TASK INSTRUCTIONS: Using the material below, copy every line where "Generates" appears.

RECORDS PROVIDED:
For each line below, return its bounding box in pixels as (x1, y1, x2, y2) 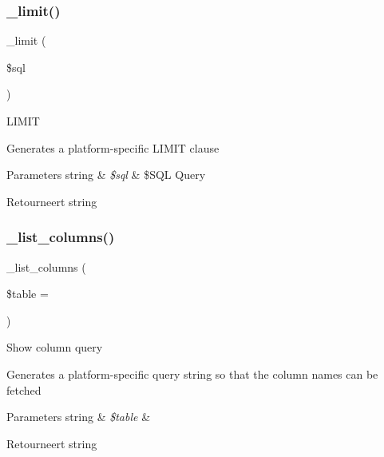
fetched (6, 381, 42, 398)
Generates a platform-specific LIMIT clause (6, 139, 220, 156)
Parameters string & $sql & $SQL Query (6, 166, 206, 183)
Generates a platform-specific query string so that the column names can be (6, 365, 378, 382)
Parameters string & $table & (6, 408, 151, 425)
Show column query (6, 339, 103, 356)

ANSWER TO THIS EXERCISE:
Generates a platform-specific LIMIT clause (6, 139, 220, 156)
Generates a platform-specific query string so that the column names can be (6, 365, 378, 382)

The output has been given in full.